[Opening Extracted records section]

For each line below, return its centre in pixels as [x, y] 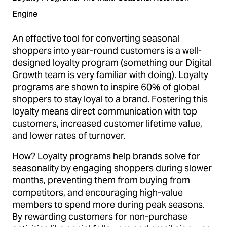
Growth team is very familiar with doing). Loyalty [110, 74]
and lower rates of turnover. [70, 135]
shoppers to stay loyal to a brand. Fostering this [110, 99]
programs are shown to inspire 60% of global [106, 87]
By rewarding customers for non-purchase [100, 216]
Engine [25, 14]
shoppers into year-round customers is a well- [107, 50]
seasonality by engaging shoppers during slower [112, 168]
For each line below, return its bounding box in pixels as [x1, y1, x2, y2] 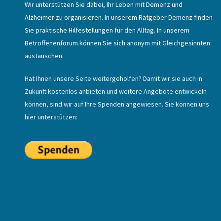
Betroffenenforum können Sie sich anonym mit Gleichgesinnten [25, 38, 210, 47]
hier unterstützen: [25, 112, 77, 121]
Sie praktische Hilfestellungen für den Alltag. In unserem [25, 25, 189, 35]
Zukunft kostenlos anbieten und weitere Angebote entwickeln [25, 86, 207, 96]
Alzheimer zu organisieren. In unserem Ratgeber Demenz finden [25, 12, 213, 22]
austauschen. [25, 51, 64, 60]
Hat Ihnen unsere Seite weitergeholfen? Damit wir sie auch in [25, 74, 202, 83]
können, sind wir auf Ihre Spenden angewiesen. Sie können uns [25, 99, 209, 109]
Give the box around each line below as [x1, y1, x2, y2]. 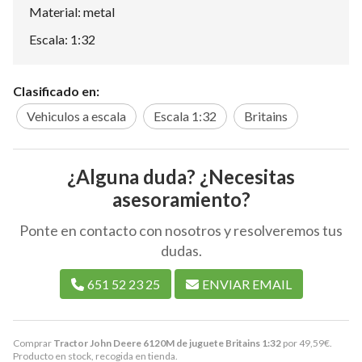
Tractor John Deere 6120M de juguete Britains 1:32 [53, 336, 281, 349]
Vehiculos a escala [27, 107, 126, 124]
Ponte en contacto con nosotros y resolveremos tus [19, 221, 343, 239]
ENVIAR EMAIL [201, 276, 292, 292]
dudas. [160, 241, 202, 259]
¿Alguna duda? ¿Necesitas [67, 164, 295, 188]
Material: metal [29, 4, 115, 19]
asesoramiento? [112, 187, 250, 211]
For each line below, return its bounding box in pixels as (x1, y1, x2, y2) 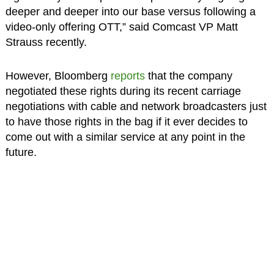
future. (5, 146, 37, 158)
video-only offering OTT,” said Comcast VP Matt (5, 20, 238, 33)
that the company (144, 69, 232, 82)
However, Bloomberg (5, 69, 111, 82)
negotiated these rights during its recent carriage (5, 84, 241, 97)
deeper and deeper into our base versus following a (5, 5, 256, 18)
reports (110, 69, 145, 82)
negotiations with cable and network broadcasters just (5, 100, 267, 113)
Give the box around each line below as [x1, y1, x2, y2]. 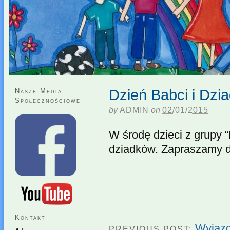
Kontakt [15, 213, 46, 221]
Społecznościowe [15, 96, 81, 104]
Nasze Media [15, 87, 62, 95]
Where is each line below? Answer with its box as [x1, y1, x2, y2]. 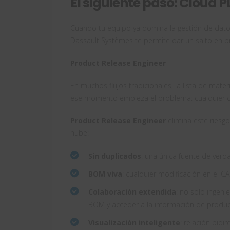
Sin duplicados [88, 151, 141, 161]
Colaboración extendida [88, 187, 176, 197]
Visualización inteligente [88, 218, 180, 228]
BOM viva [88, 169, 122, 179]
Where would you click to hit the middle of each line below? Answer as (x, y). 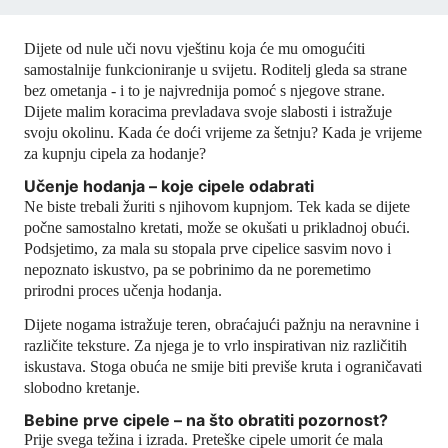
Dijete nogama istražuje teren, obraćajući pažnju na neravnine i (221, 324)
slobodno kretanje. (82, 387)
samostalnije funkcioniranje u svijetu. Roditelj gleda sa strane (215, 69)
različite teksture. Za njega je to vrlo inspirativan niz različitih (215, 345)
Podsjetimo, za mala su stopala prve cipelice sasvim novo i (207, 248)
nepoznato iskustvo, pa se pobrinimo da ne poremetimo (197, 269)
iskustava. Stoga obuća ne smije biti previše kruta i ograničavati (223, 366)
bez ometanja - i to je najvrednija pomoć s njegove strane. (204, 90)
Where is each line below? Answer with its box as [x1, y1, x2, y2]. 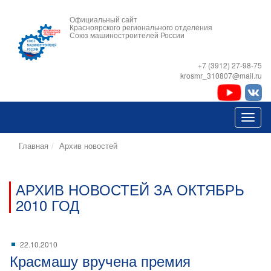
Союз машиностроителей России [70, 30, 184, 40]
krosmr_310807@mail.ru [180, 70, 262, 80]
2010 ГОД [16, 194, 79, 215]
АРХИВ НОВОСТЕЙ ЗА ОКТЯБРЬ [16, 178, 244, 200]
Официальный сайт [70, 14, 137, 24]
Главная [19, 140, 48, 151]
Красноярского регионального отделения [70, 22, 212, 32]
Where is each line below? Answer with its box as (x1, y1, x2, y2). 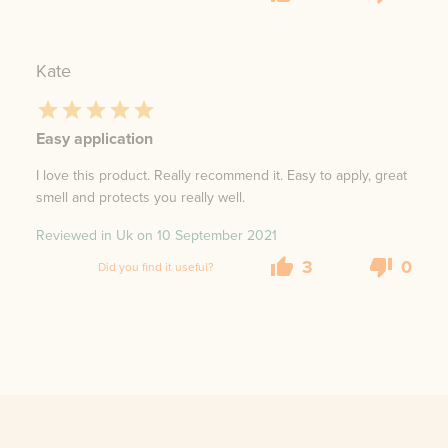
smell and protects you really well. (36, 187, 245, 209)
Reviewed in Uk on (36, 225, 153, 247)
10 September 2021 (157, 225, 277, 247)
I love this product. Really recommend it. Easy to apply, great (36, 165, 407, 187)
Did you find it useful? (98, 257, 214, 276)
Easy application (36, 127, 153, 151)
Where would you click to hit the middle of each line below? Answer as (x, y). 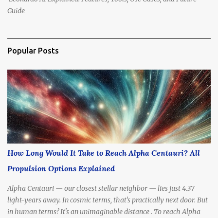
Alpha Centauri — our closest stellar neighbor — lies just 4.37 (101, 188)
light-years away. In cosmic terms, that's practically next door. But (108, 200)
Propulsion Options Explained (61, 168)
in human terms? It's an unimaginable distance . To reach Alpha (104, 211)
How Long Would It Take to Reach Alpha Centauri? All (104, 153)
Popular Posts (33, 50)
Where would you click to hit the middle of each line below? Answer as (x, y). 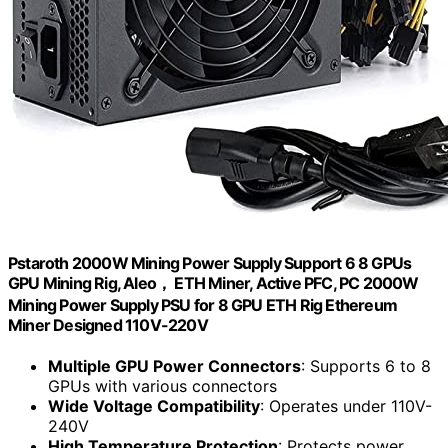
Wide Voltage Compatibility (154, 405)
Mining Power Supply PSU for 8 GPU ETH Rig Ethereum (203, 304)
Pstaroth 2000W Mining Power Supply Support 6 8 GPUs (210, 262)
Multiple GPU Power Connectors (174, 365)
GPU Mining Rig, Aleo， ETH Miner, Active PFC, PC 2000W (213, 282)
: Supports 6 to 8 (366, 365)
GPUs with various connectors (162, 385)
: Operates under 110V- (346, 405)
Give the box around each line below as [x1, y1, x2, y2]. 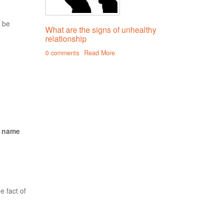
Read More [84, 48, 115, 58]
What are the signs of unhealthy [45, 24, 156, 36]
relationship [45, 33, 87, 45]
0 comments [45, 48, 79, 58]
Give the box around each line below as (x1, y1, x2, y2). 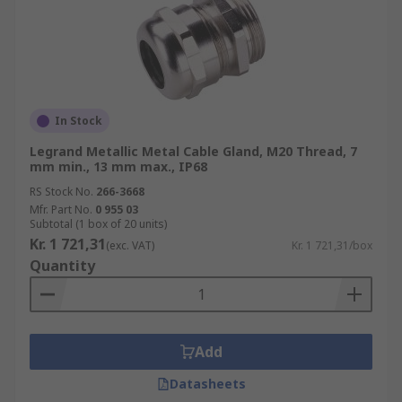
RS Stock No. (30, 184, 93, 199)
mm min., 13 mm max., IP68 (30, 158, 207, 175)
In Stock (55, 113, 102, 128)
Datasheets (169, 375, 246, 392)
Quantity (30, 256, 95, 275)
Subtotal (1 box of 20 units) (30, 216, 167, 232)
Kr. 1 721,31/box (292, 238, 372, 253)
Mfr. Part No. (30, 202, 92, 217)
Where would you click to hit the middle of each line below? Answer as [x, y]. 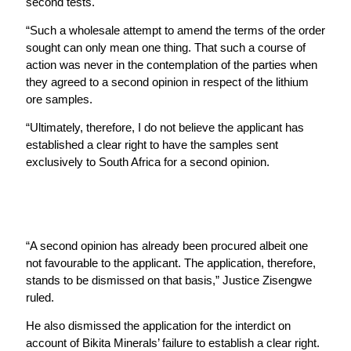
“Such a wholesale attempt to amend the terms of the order [175, 31]
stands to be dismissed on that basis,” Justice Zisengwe [168, 280]
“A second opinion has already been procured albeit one [166, 246]
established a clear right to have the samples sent [152, 144]
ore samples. [59, 100]
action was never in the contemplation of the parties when [171, 65]
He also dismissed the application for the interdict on [158, 325]
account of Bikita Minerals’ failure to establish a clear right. [172, 342]
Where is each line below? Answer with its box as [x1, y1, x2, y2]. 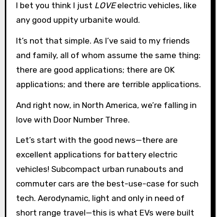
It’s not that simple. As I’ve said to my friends [15, 35, 190, 46]
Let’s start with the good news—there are [15, 135, 178, 145]
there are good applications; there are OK [15, 64, 175, 75]
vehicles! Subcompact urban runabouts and [15, 164, 183, 174]
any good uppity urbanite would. [15, 15, 140, 25]
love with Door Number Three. [15, 114, 130, 124]
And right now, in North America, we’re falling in [15, 100, 197, 110]
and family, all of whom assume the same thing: [15, 50, 201, 60]
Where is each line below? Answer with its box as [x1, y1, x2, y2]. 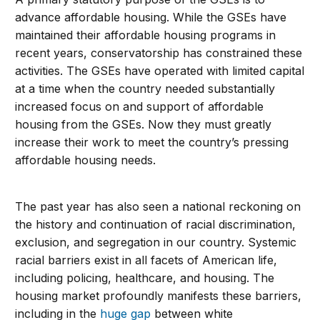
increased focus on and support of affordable [15, 99, 264, 114]
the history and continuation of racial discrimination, [15, 217, 296, 232]
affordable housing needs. [15, 153, 156, 168]
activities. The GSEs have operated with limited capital [15, 64, 305, 79]
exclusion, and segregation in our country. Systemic [15, 235, 297, 250]
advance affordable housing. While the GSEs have [15, 10, 287, 25]
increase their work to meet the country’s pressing [15, 135, 289, 150]
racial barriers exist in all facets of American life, [15, 253, 278, 268]
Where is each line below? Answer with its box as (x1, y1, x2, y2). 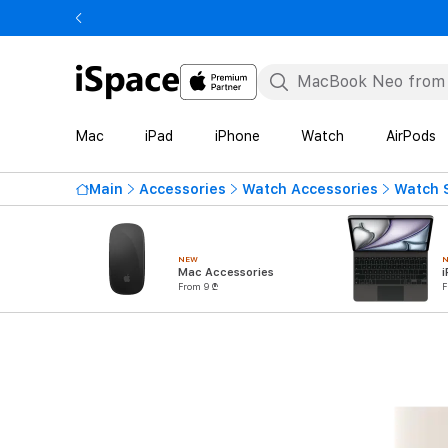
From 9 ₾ (178, 281, 218, 292)
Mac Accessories (178, 266, 274, 279)
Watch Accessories (242, 181, 378, 197)
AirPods (385, 128, 436, 144)
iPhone (214, 128, 260, 144)
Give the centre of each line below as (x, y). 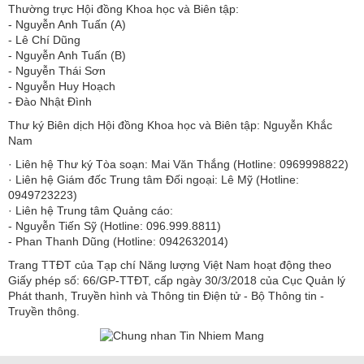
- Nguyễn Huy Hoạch (62, 86)
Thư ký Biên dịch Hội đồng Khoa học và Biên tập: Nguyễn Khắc (170, 125)
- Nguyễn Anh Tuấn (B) (67, 55)
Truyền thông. (44, 311)
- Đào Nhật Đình (50, 101)
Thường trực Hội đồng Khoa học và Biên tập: (123, 9)
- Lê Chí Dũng (44, 39)
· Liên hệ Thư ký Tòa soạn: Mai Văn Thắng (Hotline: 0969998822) (178, 164)
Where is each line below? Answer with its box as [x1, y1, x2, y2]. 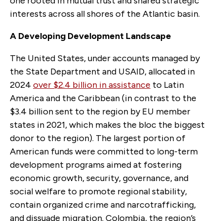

[Closing Extracted records section]

> _Instructions to follow_
Which lines in the listing above include the string "said"? Copy each of them.

> _Answer box_
video-only offering OTT,” said Comcast VP Matt (5, 20, 238, 33)
It’s not that simple. As I’ve said to my friends [15, 35, 190, 46]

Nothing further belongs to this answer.